Data items
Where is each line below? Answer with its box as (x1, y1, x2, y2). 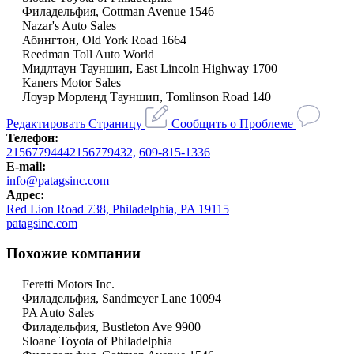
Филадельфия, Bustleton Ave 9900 (22, 320, 201, 334)
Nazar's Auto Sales (22, 18, 116, 32)
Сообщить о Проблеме (171, 116, 293, 130)
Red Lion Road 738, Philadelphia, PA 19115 (6, 201, 229, 216)
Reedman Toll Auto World (22, 47, 154, 61)
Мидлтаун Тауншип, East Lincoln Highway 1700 (22, 61, 277, 75)
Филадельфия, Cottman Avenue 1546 (22, 4, 214, 18)
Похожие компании (6, 245, 141, 262)
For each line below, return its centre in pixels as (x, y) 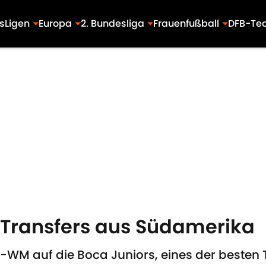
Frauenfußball (186, 23)
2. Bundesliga (112, 23)
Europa (55, 23)
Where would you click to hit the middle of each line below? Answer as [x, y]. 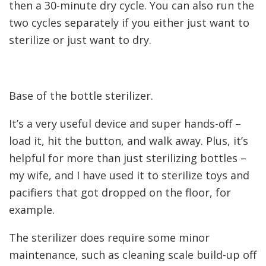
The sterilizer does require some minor [109, 238]
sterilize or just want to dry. [80, 40]
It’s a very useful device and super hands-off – [125, 124]
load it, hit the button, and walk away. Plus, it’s [129, 141]
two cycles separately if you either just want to [129, 23]
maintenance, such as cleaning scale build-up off [133, 255]
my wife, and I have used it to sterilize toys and [129, 175]
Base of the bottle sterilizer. [81, 96]
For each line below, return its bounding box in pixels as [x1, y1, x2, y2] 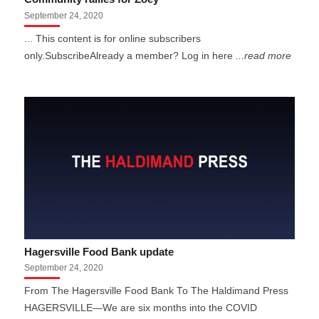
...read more [236, 50, 292, 61]
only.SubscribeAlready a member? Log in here [24, 50, 236, 61]
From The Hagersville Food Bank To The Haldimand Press [24, 286, 289, 297]
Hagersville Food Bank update [24, 246, 174, 258]
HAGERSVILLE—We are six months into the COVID [24, 303, 258, 314]
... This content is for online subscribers [24, 33, 202, 44]
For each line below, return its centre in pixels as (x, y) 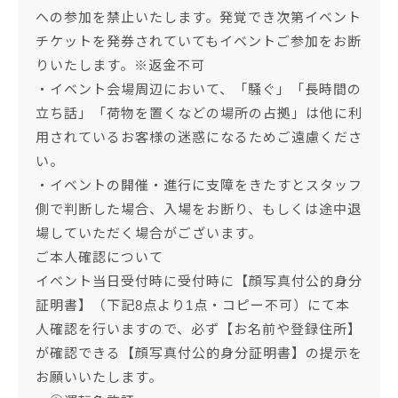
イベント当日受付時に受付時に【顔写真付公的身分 (199, 282)
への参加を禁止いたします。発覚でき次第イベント (199, 18)
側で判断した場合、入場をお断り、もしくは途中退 (199, 210)
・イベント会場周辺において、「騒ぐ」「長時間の (199, 90)
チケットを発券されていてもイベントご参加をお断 (199, 42)
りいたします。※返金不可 (120, 66)
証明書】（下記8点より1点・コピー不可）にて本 (193, 306)
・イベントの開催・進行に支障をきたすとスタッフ (199, 186)
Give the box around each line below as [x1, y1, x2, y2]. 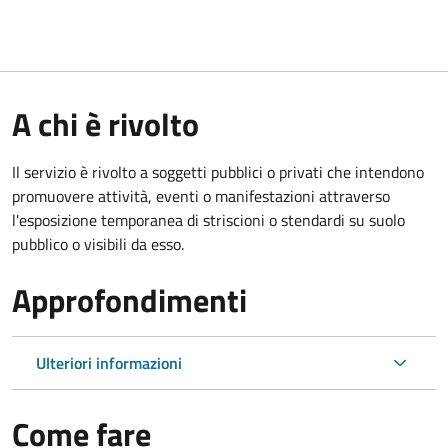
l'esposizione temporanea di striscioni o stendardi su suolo [12, 207, 405, 232]
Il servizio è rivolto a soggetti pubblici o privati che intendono [12, 159, 424, 184]
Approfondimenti [12, 275, 247, 324]
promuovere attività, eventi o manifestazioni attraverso [12, 183, 390, 208]
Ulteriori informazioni [36, 350, 182, 375]
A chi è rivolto [12, 99, 199, 148]
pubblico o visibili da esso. [12, 231, 184, 256]
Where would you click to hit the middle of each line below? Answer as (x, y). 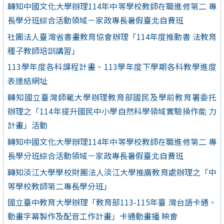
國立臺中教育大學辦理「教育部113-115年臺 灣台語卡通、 (112, 202)
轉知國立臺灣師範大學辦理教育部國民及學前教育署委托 (112, 97)
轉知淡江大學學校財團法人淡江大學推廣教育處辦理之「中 (112, 172)
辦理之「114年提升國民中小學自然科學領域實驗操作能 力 (112, 111)
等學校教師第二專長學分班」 (59, 186)
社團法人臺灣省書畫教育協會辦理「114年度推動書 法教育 (112, 36)
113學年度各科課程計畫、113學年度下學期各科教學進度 (112, 67)
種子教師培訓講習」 (43, 50)
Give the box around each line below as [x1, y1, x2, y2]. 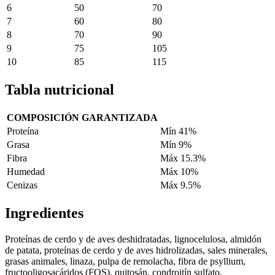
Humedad [7, 166, 45, 177]
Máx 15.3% [160, 152, 206, 163]
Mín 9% [160, 139, 192, 150]
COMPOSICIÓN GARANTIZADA [7, 112, 158, 123]
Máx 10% [160, 166, 198, 177]
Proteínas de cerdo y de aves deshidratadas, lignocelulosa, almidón [5, 233, 261, 244]
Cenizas [7, 179, 37, 190]
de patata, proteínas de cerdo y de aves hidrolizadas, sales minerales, [5, 244, 268, 255]

**What is needed**
Copy all the lines from the data above that hold the word "cerdo".

**Answer**
Proteínas de cerdo y de aves deshidratadas, lignocelulosa, almidón [5, 233, 261, 244]
de patata, proteínas de cerdo y de aves hidrolizadas, sales minerales, [5, 244, 268, 255]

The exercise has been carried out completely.